Law School Case Brief
Teashot.LLC v. Green Mountain Coffee Roasters, Inc. - 595 F. App'x 983 (Fed. Cir. 2015)
Literal infringement requires that every limitation set forth in a patent claim must be found in an accused product, exactly.
Plaintiff claims that defendant infringed on its patent consisting of a sealed body constructed of a water-permeable material, which allows flow of a fluid through the sealed body, was properly construed to mean that water-permeable material was the means through which fluid could flow through the sealed body. The district court construed the claim element "sealed body is constructed of a water-permeable material which allows flow of a fluid through said sealed body to produce a tea extract from said tea composition" as "the portions of the sealed body into which fluid flows and out of which fluid flows are water-permeable material allowing flow of a fluid through said sealed body to produce a tea extract from said tea composition. The district court concluded that the defendant’s K-Cups did not literally infringe because the K-Cups do not have a "water-permeable material" for water to flow into the sealed bodies.
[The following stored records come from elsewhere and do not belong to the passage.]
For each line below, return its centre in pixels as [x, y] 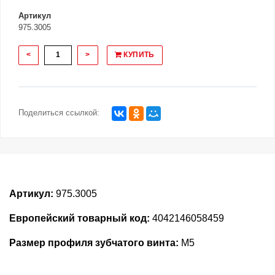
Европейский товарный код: [79, 219]
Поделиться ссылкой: [59, 113]
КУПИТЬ [138, 55]
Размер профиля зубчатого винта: [94, 243]
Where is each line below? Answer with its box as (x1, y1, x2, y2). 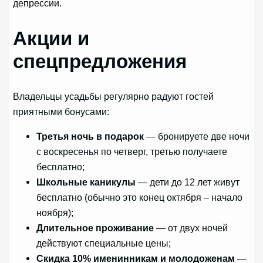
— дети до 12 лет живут (136, 177, 240, 188)
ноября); (36, 207, 74, 218)
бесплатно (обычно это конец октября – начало (36, 192, 243, 203)
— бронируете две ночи (144, 131, 250, 142)
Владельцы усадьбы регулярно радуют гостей (13, 90, 214, 102)
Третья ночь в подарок (36, 131, 144, 142)
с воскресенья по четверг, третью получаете (36, 146, 228, 157)
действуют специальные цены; (36, 238, 171, 249)
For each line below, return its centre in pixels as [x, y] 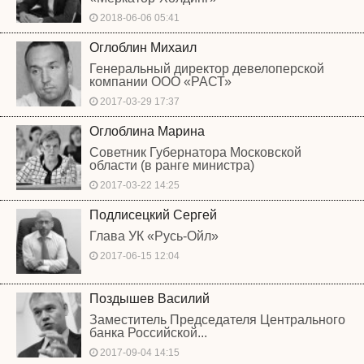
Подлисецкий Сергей [153, 215]
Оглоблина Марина [147, 131]
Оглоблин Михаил [143, 48]
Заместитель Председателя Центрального [217, 320]
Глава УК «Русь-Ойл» [154, 236]
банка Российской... [148, 333]
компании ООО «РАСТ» [160, 82]
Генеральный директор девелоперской [207, 69]
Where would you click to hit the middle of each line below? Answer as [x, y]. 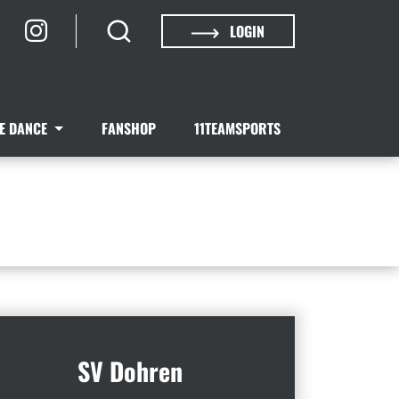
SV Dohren [130, 370]
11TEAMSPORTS [237, 128]
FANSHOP [128, 128]
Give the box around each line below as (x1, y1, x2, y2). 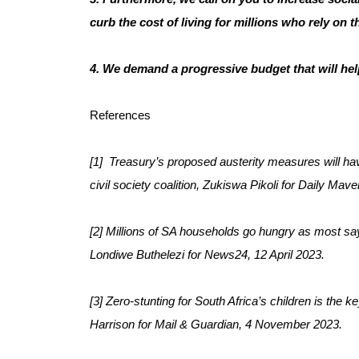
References (90, 108, 151, 122)
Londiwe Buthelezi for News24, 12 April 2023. (90, 248, 325, 261)
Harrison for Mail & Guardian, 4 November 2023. (90, 317, 342, 331)
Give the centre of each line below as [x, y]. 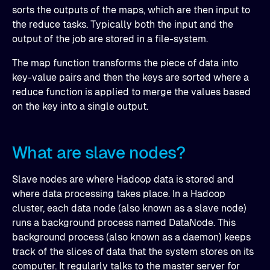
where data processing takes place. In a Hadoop [119, 194]
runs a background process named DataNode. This [124, 223]
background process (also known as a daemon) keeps [131, 237]
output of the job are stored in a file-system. [110, 39]
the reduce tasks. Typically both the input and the [123, 24]
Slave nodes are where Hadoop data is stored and [123, 179]
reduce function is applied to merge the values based [131, 92]
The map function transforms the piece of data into [125, 63]
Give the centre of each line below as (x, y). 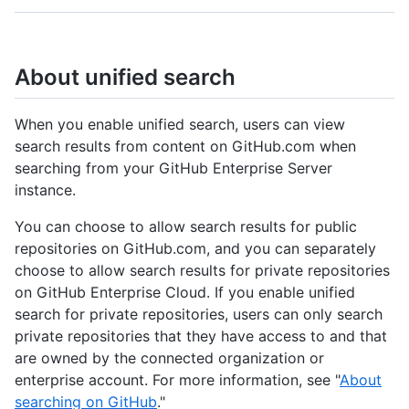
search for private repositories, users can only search (199, 315)
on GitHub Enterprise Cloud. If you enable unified (185, 293)
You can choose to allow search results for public (186, 227)
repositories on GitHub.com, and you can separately (195, 249)
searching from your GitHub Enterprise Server (173, 168)
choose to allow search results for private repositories (202, 271)
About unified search (125, 77)
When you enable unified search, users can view (180, 125)
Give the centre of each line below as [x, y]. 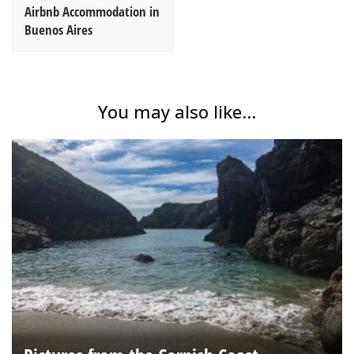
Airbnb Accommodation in [92, 11]
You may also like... [177, 111]
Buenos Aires [58, 30]
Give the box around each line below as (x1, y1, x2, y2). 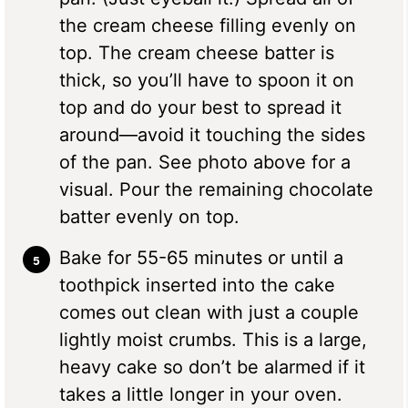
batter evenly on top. (59, 205, 240, 228)
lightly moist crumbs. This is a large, (59, 328, 367, 351)
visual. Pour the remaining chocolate (59, 178, 373, 200)
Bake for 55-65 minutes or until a (59, 246, 343, 269)
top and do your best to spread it (59, 96, 342, 118)
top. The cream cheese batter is (59, 41, 334, 64)
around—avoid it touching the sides (59, 123, 365, 146)
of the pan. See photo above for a (59, 150, 351, 173)
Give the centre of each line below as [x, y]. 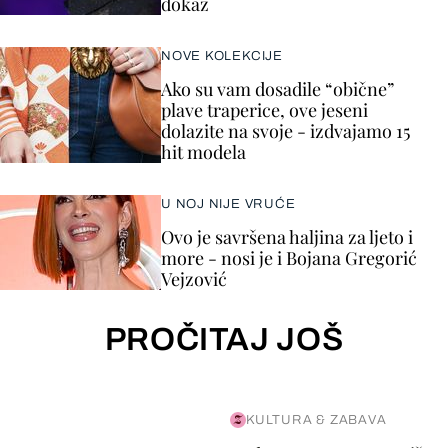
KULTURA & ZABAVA [316, 420]
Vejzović [194, 279]
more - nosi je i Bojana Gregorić [289, 258]
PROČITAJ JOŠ [224, 339]
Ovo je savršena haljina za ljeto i [287, 237]
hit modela [203, 152]
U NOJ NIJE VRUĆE [228, 204]
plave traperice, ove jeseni [264, 110]
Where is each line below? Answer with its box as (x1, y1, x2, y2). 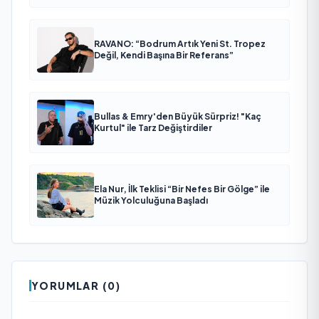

The district court also found that Teashot "waived its right to raise the doctrine of equivalents by failing to timely disclose it as an infringement theory." The district court therefore entered summary judgment of non-infringement in favor of Green Mountain.
(a) Was there literal infringement of the patent? (b) Did defendant waive its right to raise the doctrine of equivalents?
(a) No; (b) Yes
(a) Literal infringement requires that every limitation set forth in a claim must be found in an accused product, exactly. There is no literal infringement since plaintiff admitted that defendant’s lid is not water impermeable, while plaintiff’s lid is water permeable. Teashot also does not dispute the following admission that the mere puncturing of the K-Cup lid fails to transform the material into a water-permeable material. Teashot contends that a factual dispute remains as to whether the K-Cup's lid, once punctured, becomes a "water-permeable material." Teashot cites no support in the record that a skilled artisan would consider "water-permeable material" to encompass material not permeable to water but having merely a puncture hole. Teashot's unsupported arguments—especially against its admissions quoted by Green Mountain—create a genuine factual dispute sufficient to survive summary judgment; (b) The district court then found that "[i]t is undisputed that Plaintiff did not include the doctrine of equivalents in its original infringement contentions, served on May 1, 2012, and again failed to include this theory in its March 7, 2013 supplement." Teashot's violation of the scheduling order is the basis for the district court's conclusion that "Plaintiff waived its right to raise the doctrine of equivalents by failing to timely disclose it as an infringement theory." Teashot's assertion on appeal that it "fully complied with the Scheduling Order" is not supported by any showing that it disclosed any doctrine of equivalents theory by the deadline in the scheduling order.